Now into its eighth year and fully established as one of the best places to catch both up-and-coming bands and old favourites alike, the sun came out for 2014’s 2000trees festival in the beautiful surroundings of Upcote Farm, Gloucestershire. Ran by a team of incredibly passionate music fans, the festival kicked off, for those who took advantage of the early bird offer, on the Thursday with a special intimate headline set from Dan Le Sac vs Scroobius Pip in the Cave tent. Also on the bill were Trees favourites Johnny Foreigner, Ben Marwood and Gnarwolves, who all delivered sets full of enthusiasm, energy and vitality – and reminded you why it was so good to be back. Does any festival have as many bands thank the organisers as this one?
Friday 11 July
As the arena filled up further still on Friday morning, many people’s first port of call was Brawlers in the new Axiom stage (this and the Croft stage were both named after much-missed venues that were shut due to situations beyond their control – another nice touch by the organisers). Frantic, pulsating and brilliant fun, it may have taken three or four songs for singer Harry George Johns to launch himself into the audience rather than on the customary opening riff, but his searingly honest lyrics and talk of how good looking the crowd were (and Brawlers’ bassist) got everyone on side. With talk of the band’s love of Oasis (one we fully share at Spectral Nights) as it’s the ‘punk-rock thing to do to not care what anyone thinks’ and the likes of ‘Instagram Famous’ and ‘Mothers & Fathers’ sounding invigorating as they do on the EP, this is a band made for festivals – and one that’s impossible not to love.
After this, it was over to the Main Stage for the double bill of Slaves and The Computers. The first time we’ve seen Slaves, the Royal Tunbridge Wells duo did not disappoint. Sitting somewhere between Crass, Art Brut and Wire, their heavy punk songs doused in self-depreciation and humour – they have one song about a sasquatch on the loose in their hometown – were not left wanting on the bigger stage. The Computers, who are headlining The Summer Westival in Aldershot in a couple of weeks, have also honed their rock & roll show to perfection. The smartest dressed band at the festival, frontman Al Kershaw’s gospel-driven showmanship is captivating from the first minute as he prowls the stage, climbs the rigging and drops a zillion sexual puns which culminate in a dance-off with one audience member. With moments of Ramones-style punk (‘Music is Dead’) mixed with 60s-tinged rock & roll fun times (‘Mr Saturday Night’), they’re a band to be cherished and it can’t be long until everyone falls for them – especially with the inescapable allure of songs like ‘C.r.u.e.l’.

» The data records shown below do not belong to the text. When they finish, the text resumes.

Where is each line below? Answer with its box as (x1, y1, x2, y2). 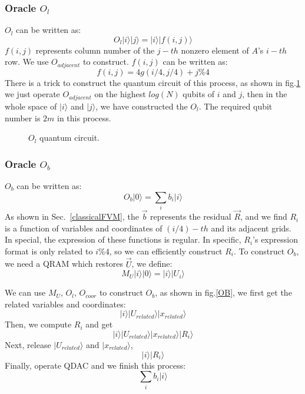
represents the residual (150, 210, 231, 223)
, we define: (131, 257, 173, 270)
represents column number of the (35, 44, 155, 56)
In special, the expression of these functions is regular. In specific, (5, 233, 241, 246)
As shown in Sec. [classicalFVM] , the (5, 210, 139, 223)
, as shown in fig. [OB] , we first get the (155, 286, 292, 299)
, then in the (242, 88, 287, 100)
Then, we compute (5, 318, 72, 330)

In what is traditionally a more chilled-out acoustic stage, Toby Hayes, previously of Meet Me in St Louis and Shoes and Socks Off, turned the amps up with his new band Eugene Quell’s scuzz-driven indie-grunge sound. Reminiscent of Dinosaur Jr collaborating with Slowdive, it was loud, powerful and offered a thrill a minute. Another must-see band is Nordic Giants, who may resemble a darker version of It’s Always Sunny in Philadelphia’s Birds of War with their stage costumes, but mix astounding post and math rock with truly spectacular visual films. Back on the main stage, Blood Red Shoes delivered a career-spanning set that pulled out hits from all four of their albums from the past ten years. Remarkably their first appearance at 2000trees, they were perfect for the late-evening sun with ‘I Wish I Was Someone Better’, ‘Cold’, ‘Speech Coma’ and ‘Light It Up’ all providing the hefty crowd with the chance to sing and clap along to their hearts’ content. Closing the Axiom for the day were another Trees regular, with Three Trapped Tigers pulsating and sweeping sound mixing with brilliant lights to provide a packed tent the chance to dance their cares away and absorb themselves fully in their vibrant and complex atmospherics.